Input material:
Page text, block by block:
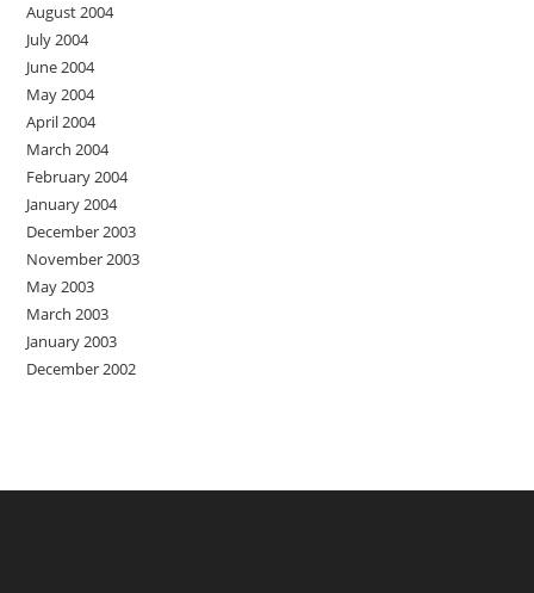
August 2004
July 2004
June 2004
May 2004
April 2004
March 2004
February 2004
January 2004
December 2003
November 2003
May 2003
March 2003
January 2003
December 2002
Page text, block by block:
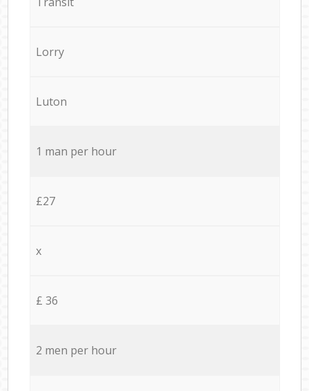
Lorry
Luton
1 man per hour
£27
x
£ 36
2 men per hour
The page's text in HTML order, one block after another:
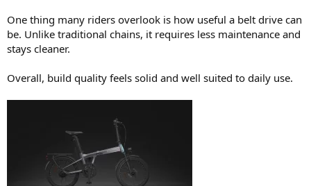
One thing many riders overlook is how useful a belt drive can
be. Unlike traditional chains, it requires less maintenance and
stays cleaner.
Overall, build quality feels solid and well suited to daily use.
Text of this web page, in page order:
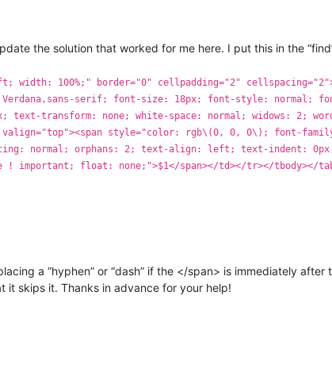
the solution that worked for me here. I put this in the
100%;" border="0" cellpadding="2"
serif; font-size: 18px; font-style: normal;
transform: none; white-space: normal; widows: 2;
valign="top"><span style="color: rgb\(0, 0, 0\); font-
normal; orphans: 2; text-align: left; text-indent: 0px;
important; float: none;">$1</span></td></tr></tbody></
a “hyphen” or “dash” if the </span> is immediately
it skips it. Thanks in advance for your help!
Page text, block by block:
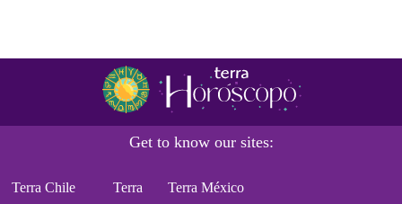
Get to know our sites:
Terra Chile Terra Terra México
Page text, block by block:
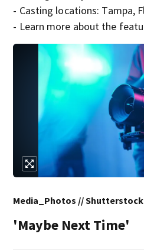
- Casting locations: Tampa,
- Learn more about the
Media_Photos // Shutterstock
'Maybe Next Time'
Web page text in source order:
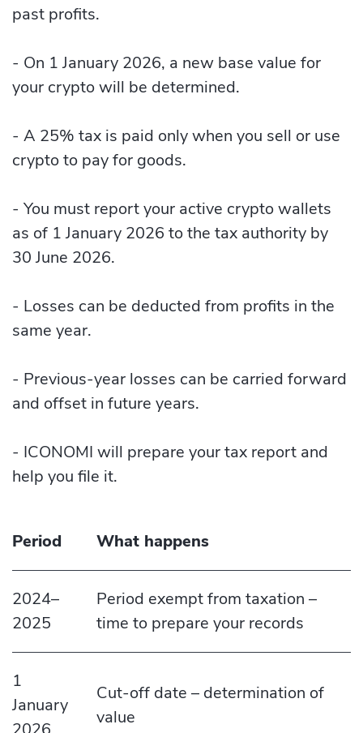
past profits.
- On 1 January 2026, a new base value for
your crypto will be determined.
- A 25% tax is paid only when you sell or use
crypto to pay for goods.
- You must report your active crypto wallets
as of 1 January 2026 to the tax authority by
30 June 2026.
- Losses can be deducted from profits in the
same year.
- Previous-year losses can be carried forward
and offset in future years.
- ICONOMI will prepare your tax report and
help you file it.
Period What happens
2024–
2025
Period exempt from taxation –
time to prepare your records
1
January
Cut-off date – determination of
value
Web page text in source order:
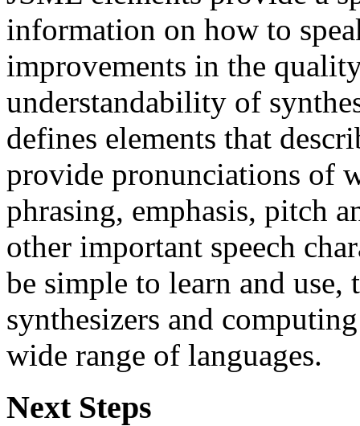
information on how to
improvements in the
understandability of
defines elements that
provide pronunciations of
phrasing, emphasis, pitch
other important speech
be simple to learn and
synthesizers and
wide range of languages.
Next Steps
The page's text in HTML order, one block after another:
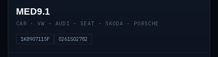
MED9.1
CAR · VW - AUDI - SEAT - SKODA - PORSCHE
1K8907115F 0261S02782
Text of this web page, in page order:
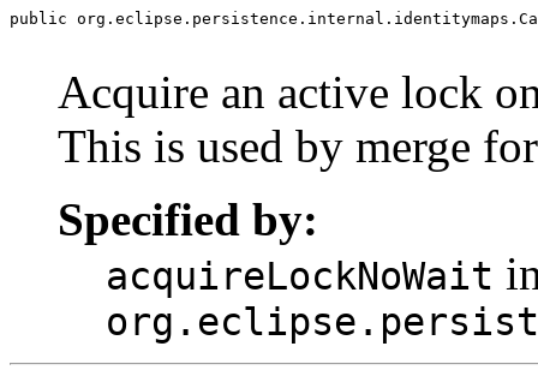
public
Acquire an active lock
This is used by merge
Specified by:
acquireLockNoWait
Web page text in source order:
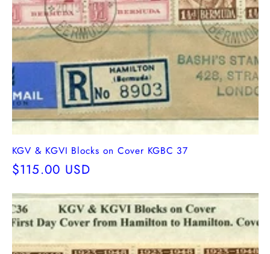
KGV & KGVI Blocks on Cover KGBC 37
Regular
$115.00 USD
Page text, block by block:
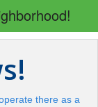
there as a
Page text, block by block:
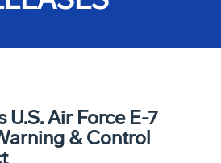
U.S. Air Force E-7
& Control
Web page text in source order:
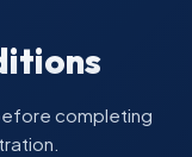
completing
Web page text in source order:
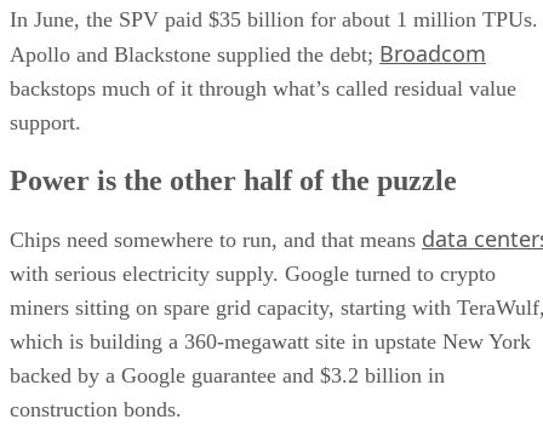
In June, the SPV paid $35 billion for about 1 million TPUs.
Apollo and Blackstone supplied the debt; Broadcom
backstops much of it through what’s called residual value
support.
Power is the other half of the puzzle
Chips need somewhere to run, and that means data
with serious electricity supply. Google turned to crypto
miners sitting on spare grid capacity, starting with
which is building a 360-megawatt site in upstate New York
backed by a Google guarantee and $3.2 billion in
construction bonds.
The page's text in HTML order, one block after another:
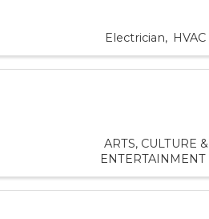
Electrician HVAC
ARTS, CULTURE &
ENTERTAINMENT
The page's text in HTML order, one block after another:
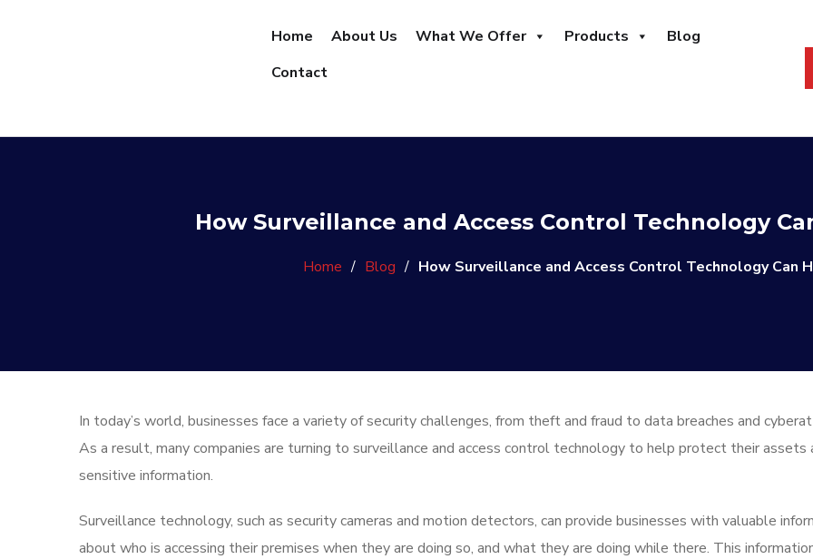
Home About Us What We Offer Products
Blog
Contact
How Surveillance and Access Control Technology
Home / Blog / How Surveillance and Access Control Technology Can
In today’s world, businesses face a variety of security challenges, from theft and fraud to data breaches and
As a result, many companies are turning to surveillance and access control technology to help protect their assets
sensitive information.
Surveillance technology, such as security cameras and motion detectors, can provide businesses with valuable
about who is accessing their premises when they are doing so, and what they are doing while there. This
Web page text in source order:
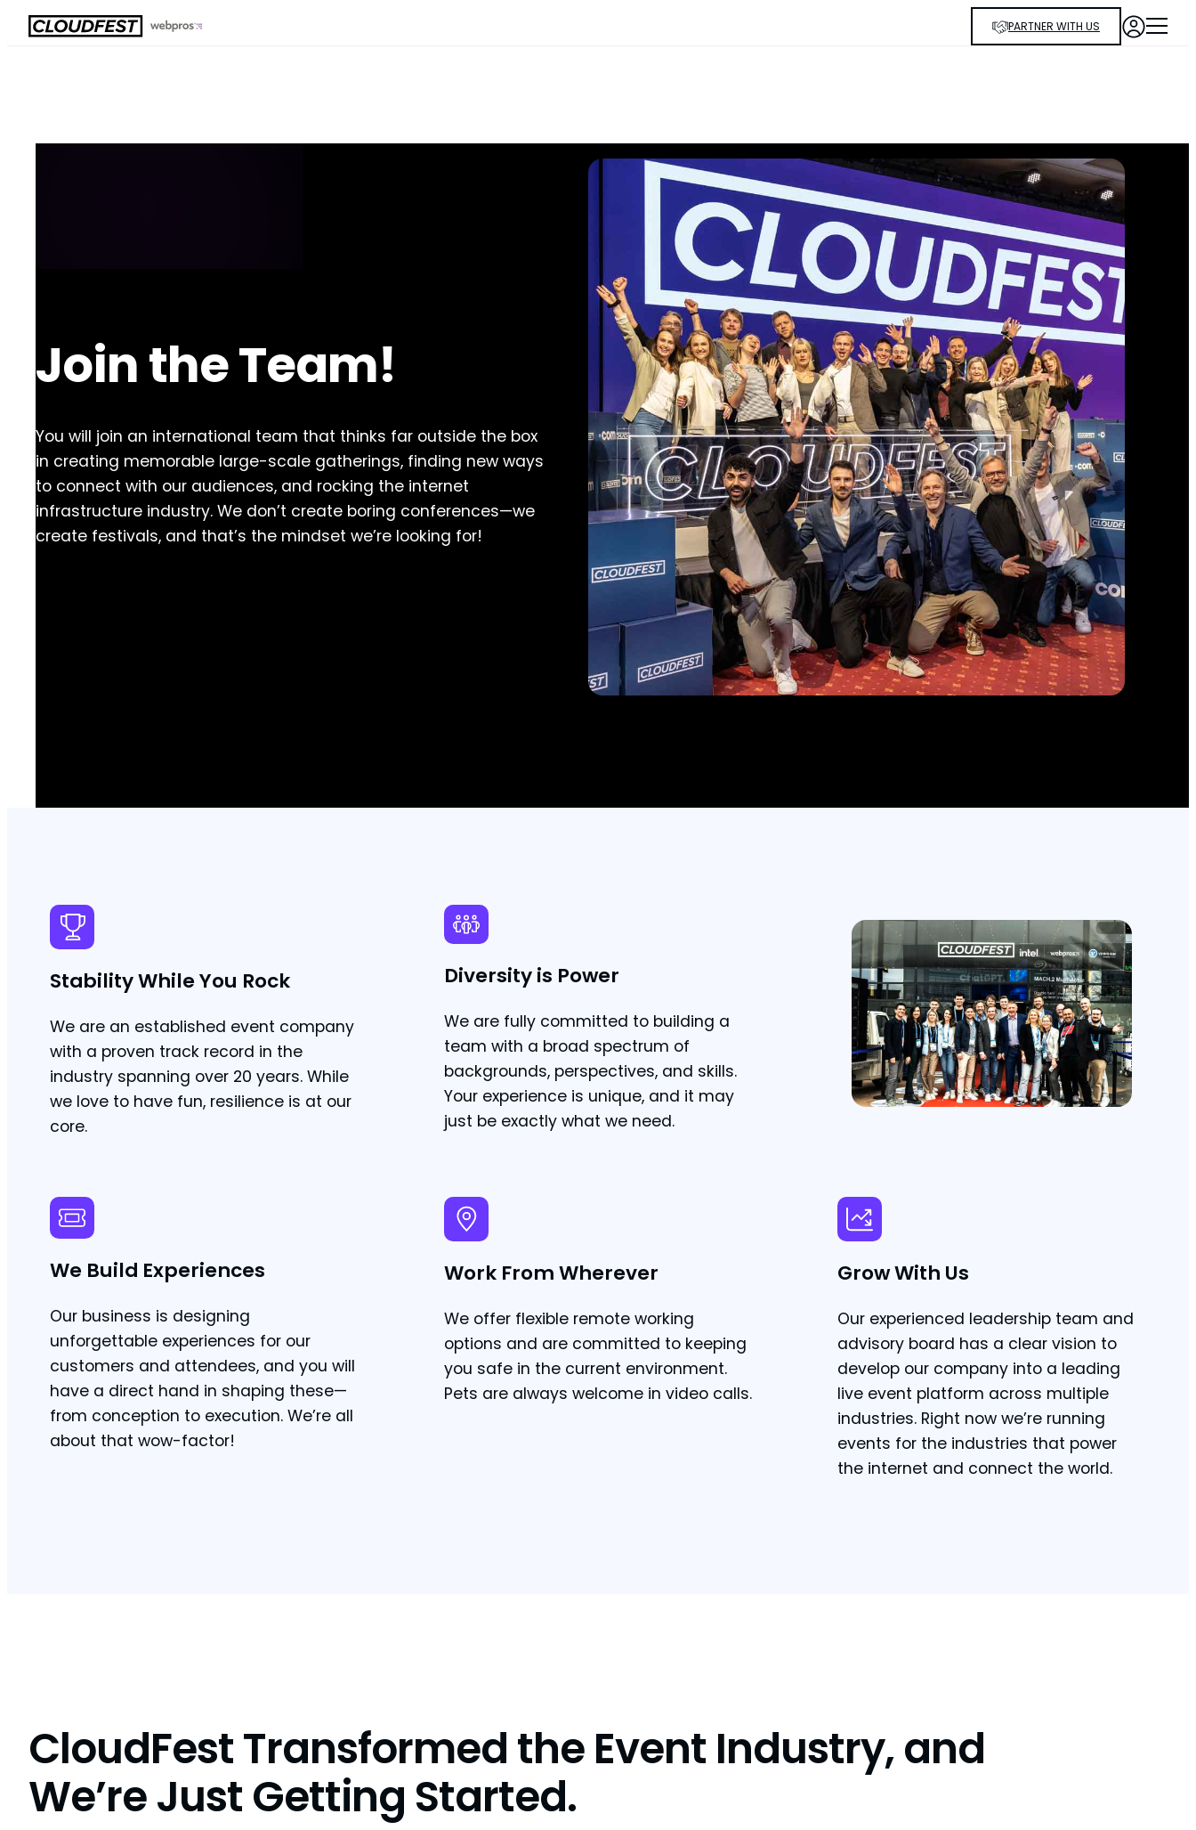
Skip
PARTNER WITH US
Join the Team!
You will join an international team that thinks far outside the box
in creating memorable large-scale gatherings, finding new ways
to connect with our audiences, and rocking the internet
infrastructure industry. We don’t create boring conferences—we
create festivals, and that’s the mindset we’re looking for!
Stability While You Rock
We are an established event company
with a proven track record in the
industry spanning over 20 years. While
we love to have fun, resilience is at our
core.
Diversity is Power
We are fully committed to building a
team with a broad spectrum of
backgrounds, perspectives, and skills.
Your experience is unique, and it may
just be exactly what we need.
We Build Experiences
Our business is designing
unforgettable experiences for our
customers and attendees, and you will
have a direct hand in shaping these—
from conception to execution. We’re all
about that wow-factor!
Work From Wherever
We offer flexible remote working
options and are committed to keeping
you safe in the current environment.
Pets are always welcome in video calls.
Grow With Us
Our experienced leadership team and
advisory board has a clear vision to
develop our company into a leading
live event platform across multiple
industries. Right now we’re running
events for the industries that power
the internet and connect the world.
CloudFest Transformed the Event Industry, and
We’re Just Getting Started.
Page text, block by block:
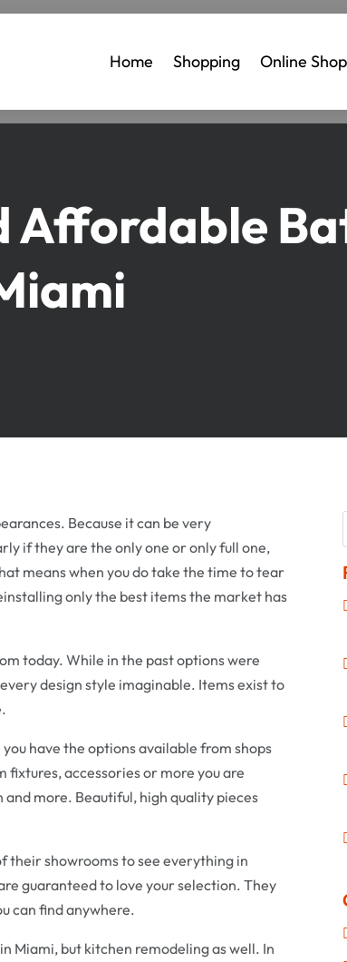
Home Shopping Online
Affordable
Because it can be very
if they are the only one or only full one,
means when you do take the time to tear
only the best items the market has
today. While in the past options were
design style imaginable. Items exist to
have the options available from shops
fixtures, accessories or more you are
more. Beautiful, high quality pieces
their showrooms to see everything in
guaranteed to love your selection. They
can find anywhere.
Miami, but kitchen remodeling as well. In
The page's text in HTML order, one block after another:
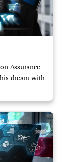
Assurance
dream with
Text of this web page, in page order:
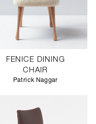
FENICE DINING
CHAIR
Patrick Naggar
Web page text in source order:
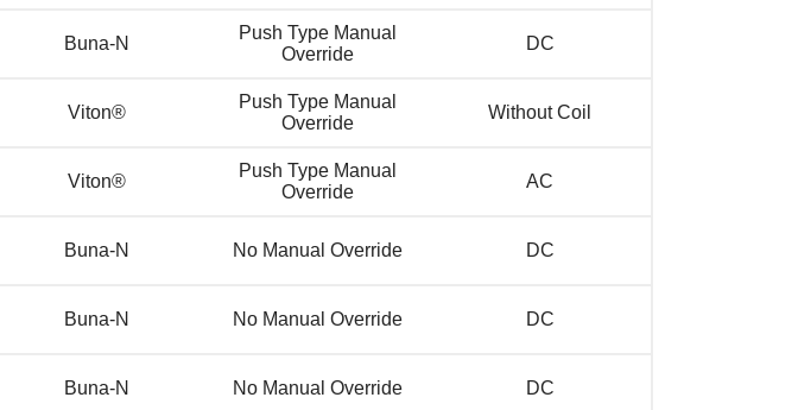
Buna-N
Push Type Manual
Override
DC
Viton®
Push Type Manual
Override
Without Coil
Viton®
Push Type Manual
Override
AC
Buna-N No Manual Override DC
Buna-N No Manual Override DC
Buna-N No Manual Override DC
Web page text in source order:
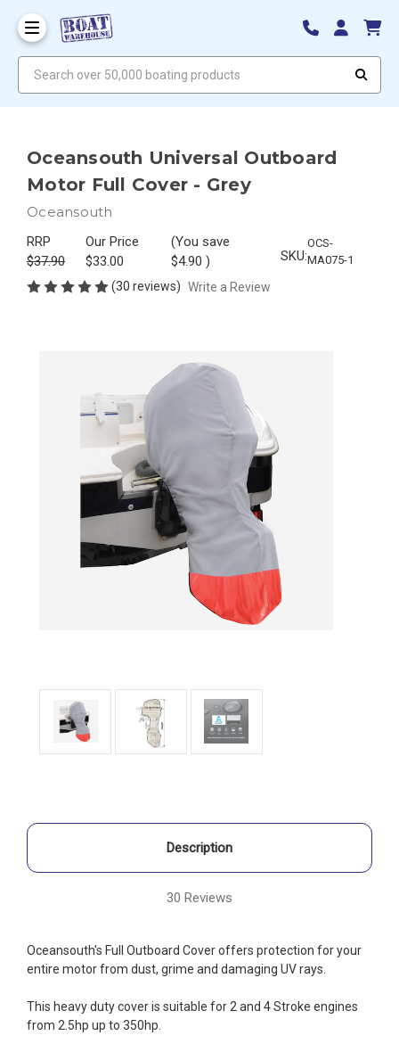
Oceansouth Universal Outboard
Motor Full Cover - Grey
Oceansouth
RRP
$37.90
Our Price
$33.00
(You save
$4.90 ) SKU:
OCS-
MA075-1
(30 reviews) Write a Review
Description
30 Reviews
Oceansouth's Full Outboard Cover offers protection for your
entire motorfrom dust, grime and damaging UV rays.
This heavy duty cover is suitable for 2 and 4 Stroke engines
from 2.5hp up to 350hp.
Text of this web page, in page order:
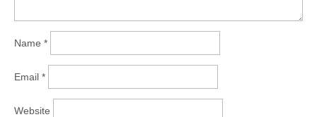
Name *
Email *
Website
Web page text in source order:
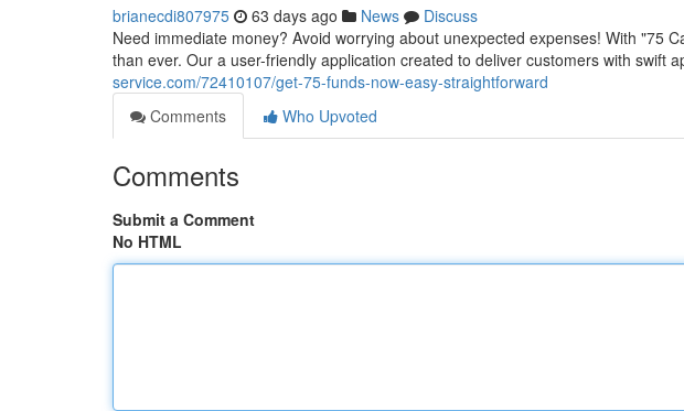
brianecdi807975 63 days ago News
Discuss
Need immediate money? Avoid worrying about unexpected expenses! With "75
than ever. Our a user-friendly application created to deliver customers with swift
service.com/72410107/get-75-funds-now-easy-straightforward
Comments
Who Upvoted
Comments
Submit a Comment
No HTML
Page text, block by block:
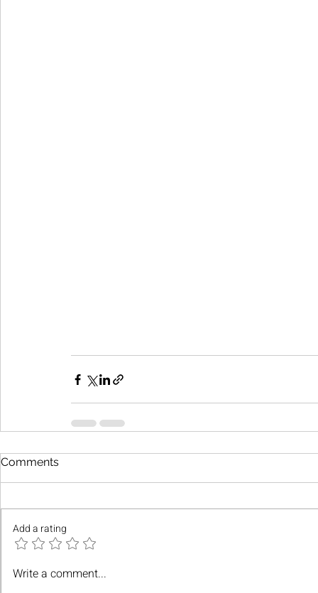
Comments
Add a rating
Write a comment...

Task item:
Output the material above verbatim but exclude each picture.

Task response:
Page text, block by block:
August 2004
July 2004
June 2004
May 2004
April 2004
March 2004
February 2004
January 2004
December 2003
November 2003
May 2003
March 2003
January 2003
December 2002
Page text, block by block:
Lorry
Luton
1 man per hour
£27
x
£ 36
2 men per hour
The page's text in HTML order, one block after another:
One thing many riders overlook is how useful a belt drive can
be. Unlike traditional chains, it requires less maintenance and
stays cleaner.
Overall, build quality feels solid and well suited to daily use.
Text of this web page, in page order:
the solution that worked for me here. I put this in the
100%;" border="0" cellpadding="2"
serif; font-size: 18px; font-style: normal;
transform: none; white-space: normal; widows: 2;
valign="top"><span style="color: rgb\(0, 0, 0\); font-
normal; orphans: 2; text-align: left; text-indent: 0px;
important; float: none;">$1</span></td></tr></tbody></
a “hyphen” or “dash” if the </span> is immediately
it skips it. Thanks in advance for your help!
Page text, block by block:
Get to know our sites:
Terra Chile Terra Terra México
Page text, block by block:
- Casting locations: Tampa,
- Learn more about the
Media_Photos // Shutterstock
'Maybe Next Time'
Web page text in source order:
past profits.
- On 1 January 2026, a new base value for
your crypto will be determined.
- A 25% tax is paid only when you sell or use
crypto to pay for goods.
- You must report your active crypto wallets
as of 1 January 2026 to the tax authority by
30 June 2026.
- Losses can be deducted from profits in the
same year.
- Previous-year losses can be carried forward
and offset in future years.
- ICONOMI will prepare your tax report and
help you file it.
Period What happens
2024–
2025
Period exempt from taxation –
time to prepare your records
1
January
Cut-off date – determination of
value
Web page text in source order:
information on how to
improvements in the
understandability of
defines elements that
provide pronunciations of
phrasing, emphasis, pitch
other important speech
be simple to learn and
synthesizers and
wide range of languages.
Next Steps
The page's text in HTML order, one block after another:
MED9.1
CAR · VW - AUDI - SEAT - SKODA - PORSCHE
1K8907115F 0261S02782
Text of this web page, in page order:
public
Acquire an active lock
This is used by merge
Specified by:
acquireLockNoWait
Web page text in source order:
KGV & KGVI Blocks on Cover KGBC 37
Regular
$115.00 USD
Page text, block by block:
there as a
Page text, block by block:
U.S. Air Force E-7
& Control
Web page text in source order:
completing
Web page text in source order:
In June, the SPV paid $35 billion for about 1 million TPUs.
Apollo and Blackstone supplied the debt; Broadcom
backstops much of it through what’s called residual value
support.
Power is the other half of the puzzle
Chips need somewhere to run, and that means data
with serious electricity supply. Google turned to crypto
miners sitting on spare grid capacity, starting with
which is building a 360-megawatt site in upstate New York
backed by a Google guarantee and $3.2 billion in
construction bonds.
The page's text in HTML order, one block after another:
Electrician HVAC
ARTS, CULTURE &
ENTERTAINMENT
The page's text in HTML order, one block after another:
Home About Us What We Offer Products
Blog
Contact
How Surveillance and Access Control Technology
Home / Blog / How Surveillance and Access Control Technology Can
In today’s world, businesses face a variety of security challenges, from theft and fraud to data breaches and
As a result, many companies are turning to surveillance and access control technology to help protect their assets
sensitive information.
Surveillance technology, such as security cameras and motion detectors, can provide businesses with valuable
about who is accessing their premises when they are doing so, and what they are doing while there. This
Web page text in source order:
Skip
PARTNER WITH US
Join the Team!
You will join an international team that thinks far outside the box
in creating memorable large-scale gatherings, finding new ways
to connect with our audiences, and rocking the internet
infrastructure industry. We don’t create boring conferences—we
create festivals, and that’s the mindset we’re looking for!
Stability While You Rock
We are an established event company
with a proven track record in the
industry spanning over 20 years. While
we love to have fun, resilience is at our
core.
Diversity is Power
We are fully committed to building a
team with a broad spectrum of
backgrounds, perspectives, and skills.
Your experience is unique, and it may
just be exactly what we need.
We Build Experiences
Our business is designing
unforgettable experiences for our
customers and attendees, and you will
have a direct hand in shaping these—
from conception to execution. We’re all
about that wow-factor!
Work From Wherever
We offer flexible remote working
options and are committed to keeping
you safe in the current environment.
Pets are always welcome in video calls.
Grow With Us
Our experienced leadership team and
advisory board has a clear vision to
develop our company into a leading
live event platform across multiple
industries. Right now we’re running
events for the industries that power
the internet and connect the world.
CloudFest Transformed the Event Industry, and
We’re Just Getting Started.
Page text, block by block:
Home Shopping Online
Affordable
Because it can be very
if they are the only one or only full one,
means when you do take the time to tear
only the best items the market has
today. While in the past options were
design style imaginable. Items exist to
have the options available from shops
fixtures, accessories or more you are
more. Beautiful, high quality pieces
their showrooms to see everything in
guaranteed to love your selection. They
can find anywhere.
Miami, but kitchen remodeling as well. In
The page's text in HTML order, one block after another:
Assurance
dream with
Text of this web page, in page order:
FENICE DINING
CHAIR
Patrick Naggar
Web page text in source order:
Buna-N
Push Type Manual
Override
DC
Viton®
Push Type Manual
Override
Without Coil
Viton®
Push Type Manual
Override
AC
Buna-N No Manual Override DC
Buna-N No Manual Override DC
Buna-N No Manual Override DC
Web page text in source order:
Oceansouth Universal Outboard
Motor Full Cover - Grey
Oceansouth
RRP
$37.90
Our Price
$33.00
(You save
$4.90 ) SKU:
OCS-
MA075-1
(30 reviews) Write a Review
Description
30 Reviews
Oceansouth's Full Outboard Cover offers protection for your
entire motorfrom dust, grime and damaging UV rays.
This heavy duty cover is suitable for 2 and 4 Stroke engines
from 2.5hp up to 350hp.
Text of this web page, in page order:
Name *
Email *
Website
Web page text in source order:
brianecdi807975 63 days ago News
Discuss
Need immediate money? Avoid worrying about unexpected expenses! With "75
than ever. Our a user-friendly application created to deliver customers with swift
service.com/72410107/get-75-funds-now-easy-straightforward
Comments
Who Upvoted
Comments
Submit a Comment
No HTML
Page text, block by block:
Comments
Add a rating
Write a comment...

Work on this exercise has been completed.